Former Republican presidential candidate Newt Gingrich, however, called the air traffic controller bill "a real victory for fiscal conservatism" because Congress moved funds around, instead of undoing any budget cuts.

"Doesn't that mean the politically weakest are going to bear the biggest burden?" ABC host George Stephanopolous wondered.

"Not necessarily," Gingrich insisted. "It may mean the most corrupt are going to bear the biggest burden. It may mean the dumbest are going to bear the biggest burden. When you look at a $4 trillion government, you can find lots of really stupid things to quit paying for."

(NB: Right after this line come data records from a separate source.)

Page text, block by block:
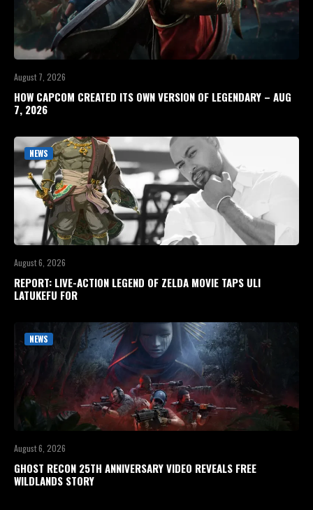
August 7, 2026
HOW CAPCOM CREATED ITS OWN VERSION OF LEGENDARY – AUG
7, 2026
NEWS
August 6, 2026
REPORT: LIVE-ACTION LEGEND OF ZELDA MOVIE TAPS ULI
LATUKEFU FOR
NEWS
August 6, 2026
GHOST RECON 25TH ANNIVERSARY VIDEO REVEALS FREE
WILDLANDS STORY

But Dowd found it "amazing" that the bitterly partisan Congress could only find a way to work together when they personally faced the possibility of spending some additional time on the tarmac.

"The only way they're bipartisan is to do something for themselves," he quipped. "It's amazing the speed at which they did that. We have this horrible shooting where all these children die in Connecticut, we can't pass gun control legislation. But oh by the way, you're about to get delayed at the airport through some small budget cuts -- which I still don't understand why we make policy the way we make policy. Everybody knows there's a fiscal crisis in this country, everybody knows we don't have the revenue to meet the expenses in this country, somebody has to bear pain, but we act in Washington like nobody has to bear any pain. So as soon as anybody bears any pain, we're going to take it back from them."

"I think many members of Congress have bought into a myth that doesn't exist anymore," he added. "I think most of what's gong on in gun control is there's not this huge vehement group of people saying I'm going to defeat you if you vote for background checks, I'm going to defeat you if you vote for high-capacity magazines... What there is, though, is a group of folks in Washington that are scared of their shadow on this issue, both some Democrats and a lot of Republicans."

"The myth doesn't exist anymore, but they're afraid to go launch themselves through it and do something about it."